Well it's hard for them to do stuff like this in all departments when you don't acknowledge all the other times that they offer innovative or superior products.
WP7 is in my opinion a far better thought out operating system from a user standpoint than any of the alternatives. So if by "Me Too!" you mean they released a great rewrite of their product which has been on the market longer than either Android or iOS then yes they too continued innovating. WinMo go sucky but when it was released it was pretty amazing. The problem was that A) capacitive touchscreens were prohibitively expensive so styluses were the only useful input device and B) Data Plans were prohibitively expensive and painfully slow.
They should have started preparing for the day when finger input would be useful and data plans would be accessible sooner but they eventually got caught up.
Zune would be another example where Microsoft was both releasing tech before the ipod and with the Zune still offering a superior product. The fact that it didn't sell well had far less to do with the fact that it was a bad product than it just didn't have the brand recognition when it launched as the ipod.

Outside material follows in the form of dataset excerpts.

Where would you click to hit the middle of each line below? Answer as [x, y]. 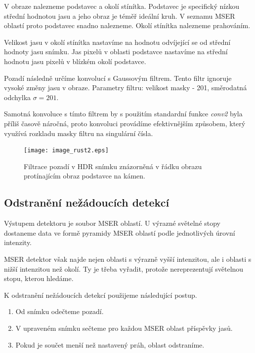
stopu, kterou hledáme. [39, 278]
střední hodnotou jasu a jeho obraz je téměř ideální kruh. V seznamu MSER [120, 16]
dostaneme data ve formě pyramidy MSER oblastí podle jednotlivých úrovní [120, 232]
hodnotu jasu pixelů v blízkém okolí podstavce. [75, 61]
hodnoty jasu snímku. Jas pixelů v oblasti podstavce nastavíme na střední [116, 52]
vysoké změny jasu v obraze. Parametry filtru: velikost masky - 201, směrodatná [126, 88]
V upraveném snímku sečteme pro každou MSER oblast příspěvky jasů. [124, 328]
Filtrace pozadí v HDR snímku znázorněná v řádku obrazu [113, 166]
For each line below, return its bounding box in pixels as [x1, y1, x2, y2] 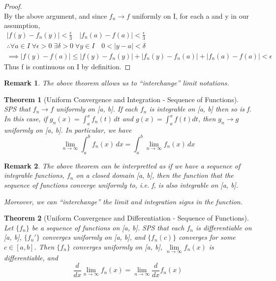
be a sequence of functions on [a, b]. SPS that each [31, 222, 184, 232]
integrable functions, [4, 170, 64, 180]
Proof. [4, 1, 22, 11]
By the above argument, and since [4, 10, 107, 21]
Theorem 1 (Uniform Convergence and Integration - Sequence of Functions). [4, 94, 239, 104]
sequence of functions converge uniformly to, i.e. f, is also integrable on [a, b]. [4, 179, 239, 190]
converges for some [179, 232, 236, 242]
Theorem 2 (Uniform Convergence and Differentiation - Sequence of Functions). [4, 213, 249, 223]
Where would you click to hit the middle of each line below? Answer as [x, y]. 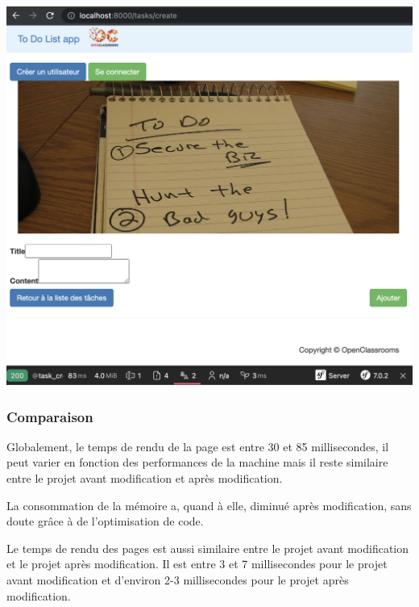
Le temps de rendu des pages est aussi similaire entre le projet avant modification [207, 548]
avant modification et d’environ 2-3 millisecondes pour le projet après [178, 580]
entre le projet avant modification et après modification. [145, 478]
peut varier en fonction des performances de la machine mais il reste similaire [197, 462]
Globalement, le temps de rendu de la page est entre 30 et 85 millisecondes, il [198, 446]
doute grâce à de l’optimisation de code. [105, 521]
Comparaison [50, 416]
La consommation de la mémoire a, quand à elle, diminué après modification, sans [209, 505]
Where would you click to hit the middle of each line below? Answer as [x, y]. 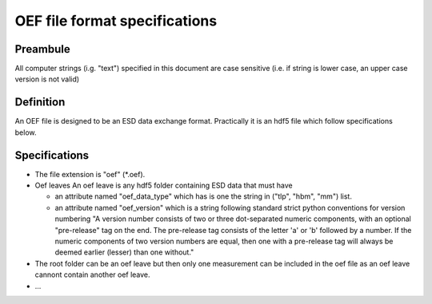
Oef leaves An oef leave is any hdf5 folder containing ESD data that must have [164, 186]
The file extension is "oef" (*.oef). [90, 174]
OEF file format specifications [116, 21]
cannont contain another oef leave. [93, 274]
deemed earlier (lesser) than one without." [124, 252]
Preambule [43, 49]
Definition [40, 103]
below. [26, 132]

I don`t know if there is a version of windows with support for more than 256 logical processors (whatever that means). http://www.microsoft.com/windowsserver2008/en/us/r2-scalability-reliability.aspx
"I think this line is mostly filler"
Ah, so you want shorter patent terms and non-ridiculous licensing costs.
Yell at the government regarding the former, and yell at the sellers regarding the latter.
For large sets, this will be our guide even unto death, for the LORD will work for each type of data it is applied to...
Well, I might have a way, but it only works on a semi spherical planet in a vacuum.